We could have gone the obvious route and chosen a locale in the Park West district, but where's the fun in that? In fact, for years there has been an (often-illegal) after-hours scene happening right under the city's nose. Though the Wynwood Art District enjoys plenty of crowds during its Second Saturday gallery walk and Art Basel, 90 percent of the time, it's an empty urban wasteland — a perfect setting for promoters looking to throw a party. Underground acts such as Audiofly, Steve Lawler, and Matthew Dear have performed at nondescript warehouses in the area. Totally cool and legal places such as Soho Studios, Charcoal Studio, and Awarehouse have sponsored shows that have lasted until noon the following day. Unfortunately, there is nothing scheduled, but staying in the loop guarantees you'll hear about the next after-hours party.

Hipsters love irony. But don't call the Sweat Records and ¿Que Pasa M.I.A.? crews responsible for this Thursday-night fiesta hipsters. That's totally not what they're trying to attract. They're more interested in spicing the event with scrumptiously dirty 305 flavor and enticing those who enjoy an anti-South Beach party. They do very uncool quince-themed nights featuing grilled pan con lechón. And what could be nerdier than dressing grown men in Teenage Mutant Ninja Turtles costumes? Projecting original Nintendo games on a large screen for patrons to play? Or maybe cranking out old-school tunes that range from 2 Live Crew to the Buzzcocks? But it's not like there's Pabst Blue Ribbon (the official drink of the stylistically unwashed) on special during this particular night — just one-dollar Colt tallboys, seven-dollar gin 'n' juice, and seven-buck Dirty Shake combos (a tall boy and a shot of Jäger).
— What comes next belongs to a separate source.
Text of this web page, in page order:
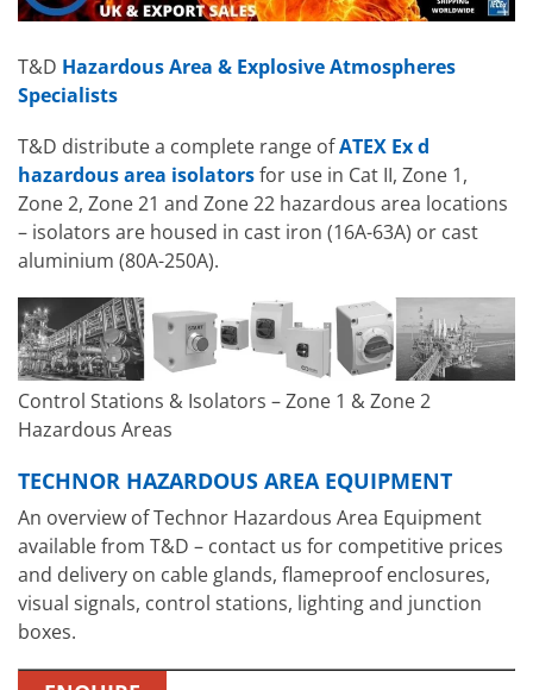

So if the organizers are not trying to allure hipsters, why does this undeniably fun, nostalgia-hawking, ultimately sarcastic shindig at the Vagabond draw them like coke on a key every week?

Uh, we're not sure.

But it's kind of ironic, doncha think?

Courtesy of LIV

So you secured a smoking-hot date for the evening and you want to be like Bruce Wayne taking out a Russian ballerina. Flash your credit card at the nearest exotic car rental, select that gunmetal-gray Lambo, pick up your honey, and head to LIV at the Fontainebleau. Find the VIP host and request one of the six skyboxes suspended over the main dance floor. High above the thumping, bumping party, you and your date will be completely isolated from all the regular club denizens battling each other to get to the bar, where they will fork over $20 a drink. You, on the other hand, will be balling outrageous, ordering up bottles of Santana champagne and getting your date so tipsy she will give an impromptu lap dance. But try to contain your friskiness, lest you want to get thrown out by security for conducting unsanctioned acts in the skybox. LIV is open Wednesdays, Fridays, and Saturdays from 11 p.m. to 5 a.m.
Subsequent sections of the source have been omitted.